We prove the first item by induction on $n=|E(G)|$ the number of edges in $G$.
$n=0$: trivial.
$n=1$: $E(G)=\{(u,v)\}$. Let $K\in\mathfrak{R}(G,H)$. Two cases:
either $\forall (x,y)\in E(H)$ $\{((u,x)(u,y)), ((v,x)(v,y))\} \subset E(K)$ then $K$ contain a copy of $H$.
or, $\exists (x,y)\in E(H)$ $\{((u,x)(v,x)), ((u,y)(v,y))\} \subset E(K)$ then $K$ contain a copy of $H$.
$n\to n+1$: Suppose the property true for all graphs such that $|E(G)|=n$. Let $G$ be a graph with $|E(G)|=n+1$, let $K\in\mathfrak{R}(G,H)$. Let $E'$ be such that $E(G)=E'(G)\cup\{(u',v')\}$ and $|E'(G)|=n$, let $G'=(V(G),E'(G))$. We define $K'$ as the sub graph of $K$ where we removed all the edges $((u',x),(v',x))$. It's easy to see that $K'\in\mathfrak{R}(G',H)$.
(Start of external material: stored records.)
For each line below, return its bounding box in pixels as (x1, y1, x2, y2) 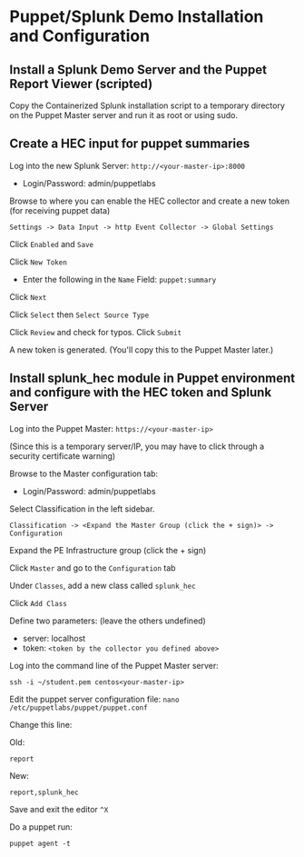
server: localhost (22, 633, 86, 643)
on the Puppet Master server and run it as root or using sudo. (9, 110, 239, 120)
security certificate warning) (9, 450, 116, 461)
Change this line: (9, 719, 73, 730)
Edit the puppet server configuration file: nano (9, 693, 180, 704)
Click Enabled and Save (9, 238, 93, 249)
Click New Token (9, 256, 68, 267)
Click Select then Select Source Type (9, 309, 150, 320)
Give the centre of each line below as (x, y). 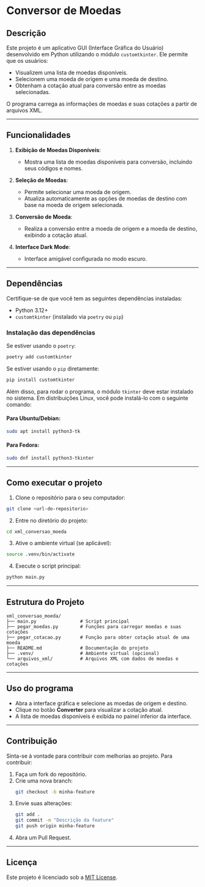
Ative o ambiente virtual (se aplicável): (63, 543)
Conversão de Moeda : (44, 217)
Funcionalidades (39, 135)
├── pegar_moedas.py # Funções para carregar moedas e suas (94, 626)
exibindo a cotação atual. (56, 235)
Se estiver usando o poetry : (41, 346)
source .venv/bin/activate (41, 554)
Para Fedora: (23, 445)
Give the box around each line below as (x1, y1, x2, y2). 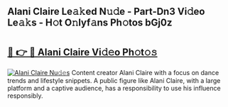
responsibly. (7, 91, 43, 100)
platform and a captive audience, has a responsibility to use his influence (7, 84, 222, 92)
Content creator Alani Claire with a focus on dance (71, 69, 219, 77)
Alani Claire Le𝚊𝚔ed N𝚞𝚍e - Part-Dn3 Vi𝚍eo (7, 6, 205, 18)
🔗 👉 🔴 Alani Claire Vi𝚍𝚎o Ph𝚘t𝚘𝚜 (7, 46, 158, 58)
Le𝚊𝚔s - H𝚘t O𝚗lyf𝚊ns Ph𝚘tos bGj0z (7, 17, 173, 29)
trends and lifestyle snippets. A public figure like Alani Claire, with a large (7, 77, 221, 84)
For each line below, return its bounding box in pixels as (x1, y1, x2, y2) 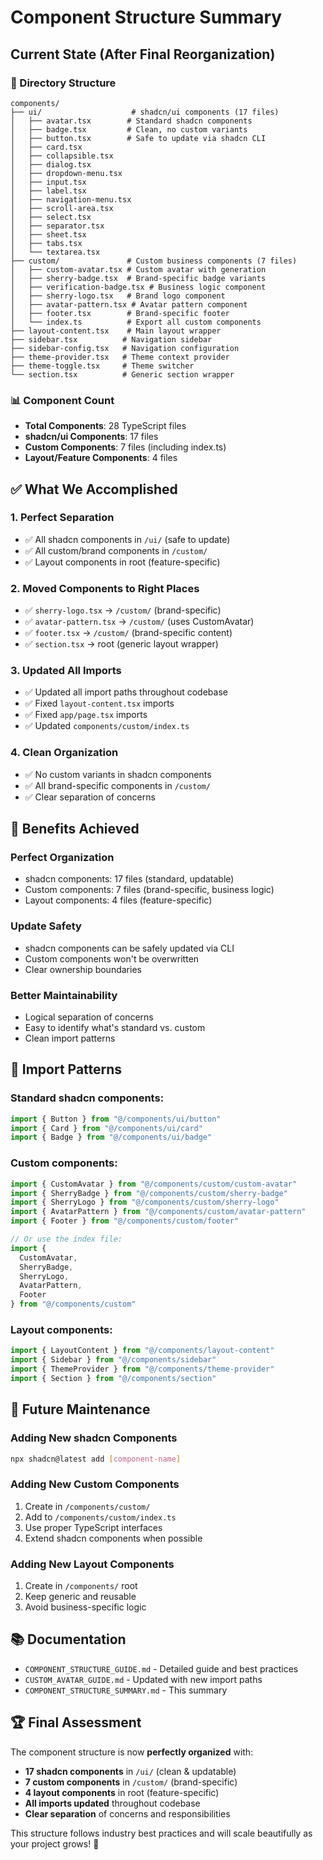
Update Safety (10, 919, 82, 933)
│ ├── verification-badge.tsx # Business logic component (10, 282, 267, 292)
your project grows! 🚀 (10, 1837, 100, 1850)
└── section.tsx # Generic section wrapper (10, 369, 235, 380)
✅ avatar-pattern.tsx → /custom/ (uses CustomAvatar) (24, 616, 255, 628)
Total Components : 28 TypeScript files (24, 420, 187, 432)
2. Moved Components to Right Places (10, 581, 200, 595)
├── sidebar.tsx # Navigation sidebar (10, 334, 213, 345)
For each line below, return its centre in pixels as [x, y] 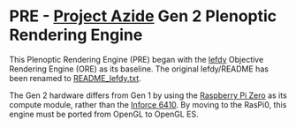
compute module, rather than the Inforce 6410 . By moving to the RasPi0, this [148, 104]
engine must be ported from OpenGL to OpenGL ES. [104, 114]
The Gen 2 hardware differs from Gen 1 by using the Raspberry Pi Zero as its [148, 95]
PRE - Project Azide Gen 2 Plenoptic [143, 16]
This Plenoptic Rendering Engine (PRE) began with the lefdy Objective [137, 59]
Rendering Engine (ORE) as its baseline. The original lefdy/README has [139, 69]
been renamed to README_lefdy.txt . [75, 78]
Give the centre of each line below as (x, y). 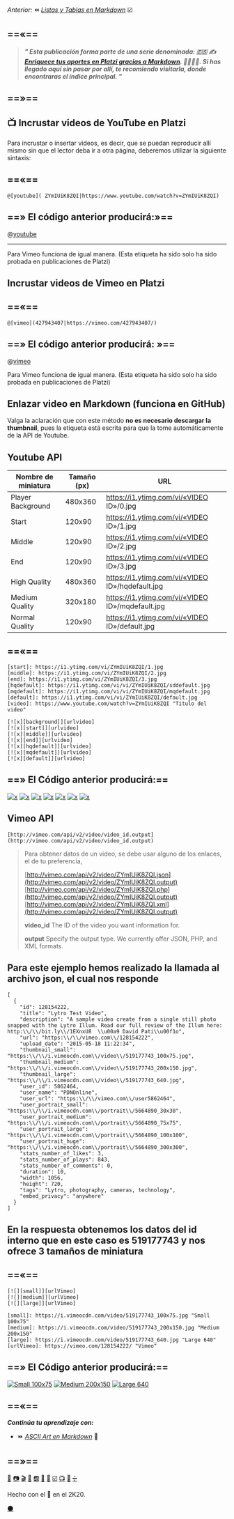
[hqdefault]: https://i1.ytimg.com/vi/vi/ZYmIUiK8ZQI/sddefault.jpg (109, 686)
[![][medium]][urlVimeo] (43, 1297)
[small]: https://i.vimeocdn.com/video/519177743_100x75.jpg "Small (109, 1316)
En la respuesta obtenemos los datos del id (102, 1229)
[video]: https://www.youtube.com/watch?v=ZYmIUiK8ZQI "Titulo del (107, 704)
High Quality (31, 582)
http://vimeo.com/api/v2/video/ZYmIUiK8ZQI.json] (99, 874)
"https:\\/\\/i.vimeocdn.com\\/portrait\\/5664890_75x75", (95, 1123)
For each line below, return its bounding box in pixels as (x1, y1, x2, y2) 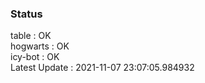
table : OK (10, 30, 52, 42)
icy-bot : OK (10, 51, 60, 63)
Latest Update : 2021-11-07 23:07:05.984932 (10, 62, 195, 74)
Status (10, 7, 43, 21)
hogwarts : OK (10, 40, 70, 52)
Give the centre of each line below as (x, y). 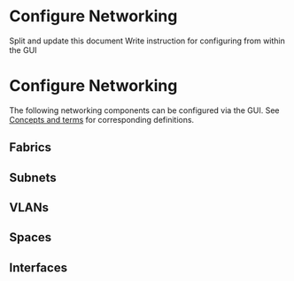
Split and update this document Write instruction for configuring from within (147, 41)
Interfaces (39, 267)
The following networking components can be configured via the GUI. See (145, 110)
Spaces (31, 237)
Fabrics (30, 148)
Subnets (33, 177)
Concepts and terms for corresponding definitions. (102, 119)
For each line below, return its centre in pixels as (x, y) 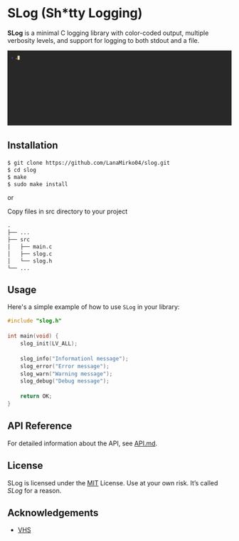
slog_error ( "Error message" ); (65, 366)
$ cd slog (22, 170)
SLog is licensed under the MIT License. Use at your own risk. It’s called (113, 482)
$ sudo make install (38, 184)
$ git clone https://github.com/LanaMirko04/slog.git (89, 163)
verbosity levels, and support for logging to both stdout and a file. (103, 40)
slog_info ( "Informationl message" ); (75, 358)
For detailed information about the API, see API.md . (83, 443)
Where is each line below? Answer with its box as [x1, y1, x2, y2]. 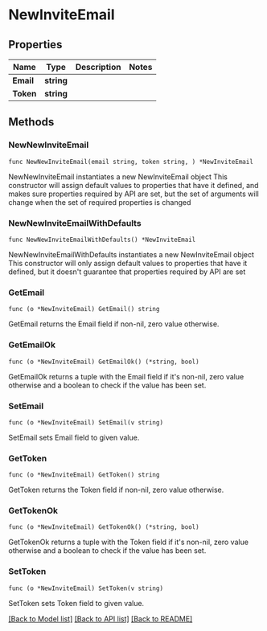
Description [75, 62, 121, 72]
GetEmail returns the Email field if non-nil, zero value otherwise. [8, 319, 220, 329]
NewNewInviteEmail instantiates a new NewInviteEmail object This [8, 171, 228, 182]
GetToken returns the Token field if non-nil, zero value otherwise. [8, 485, 224, 495]
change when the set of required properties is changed [8, 197, 191, 207]
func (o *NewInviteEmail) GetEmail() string [8, 305, 160, 313]
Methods [8, 115, 55, 129]
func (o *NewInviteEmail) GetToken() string [8, 471, 160, 479]

By induction hypothesis either $K'$ contains a copy of $H$, and since $K'$ is contained in $K$, $K$ also contains a copy of $H$. Or, $K'$ contains a copy of $G'$. Let $x'\in V(G)$ be the element shared by all the nodes of this copy. Two cases:
- either, $((u',x'),(v',x,))\in V(K)$ then there is a copy of $G$ in $K$.
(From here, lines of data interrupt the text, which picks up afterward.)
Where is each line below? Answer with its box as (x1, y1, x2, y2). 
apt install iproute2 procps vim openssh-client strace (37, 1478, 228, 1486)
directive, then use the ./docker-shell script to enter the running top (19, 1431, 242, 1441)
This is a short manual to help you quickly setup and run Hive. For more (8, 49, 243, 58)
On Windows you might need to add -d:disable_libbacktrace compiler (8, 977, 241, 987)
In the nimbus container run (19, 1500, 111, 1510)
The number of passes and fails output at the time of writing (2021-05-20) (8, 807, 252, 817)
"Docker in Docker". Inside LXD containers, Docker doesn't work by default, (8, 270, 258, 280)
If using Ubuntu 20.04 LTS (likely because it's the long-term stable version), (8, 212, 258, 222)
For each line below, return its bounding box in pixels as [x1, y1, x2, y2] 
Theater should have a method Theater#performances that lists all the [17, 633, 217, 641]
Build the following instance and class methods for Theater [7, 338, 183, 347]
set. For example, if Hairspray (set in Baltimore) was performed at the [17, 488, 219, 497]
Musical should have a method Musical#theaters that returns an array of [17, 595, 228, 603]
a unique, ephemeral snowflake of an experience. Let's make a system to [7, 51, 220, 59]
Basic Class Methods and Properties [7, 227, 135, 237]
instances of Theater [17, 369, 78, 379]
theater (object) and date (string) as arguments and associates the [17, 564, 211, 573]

- or, $((u',x'),(v',x,))\notin V(K)$. By definition of $K$ that mean $\forall (x,y)\in E(H), \{((u',x),(u',y)),((v',x),(v',y))\}\subset E(K)$ that means there is a copy of $H$ in $K$.
Hence in all cases there is either a copy of $H$ or a copy of $G$ in $K$.
For the second item, by using the first item we know that $\chi(K)\geq\chi(H)$ or $\chi(K)\geq\chi(G)$ hence $\chi(K)\geq k$.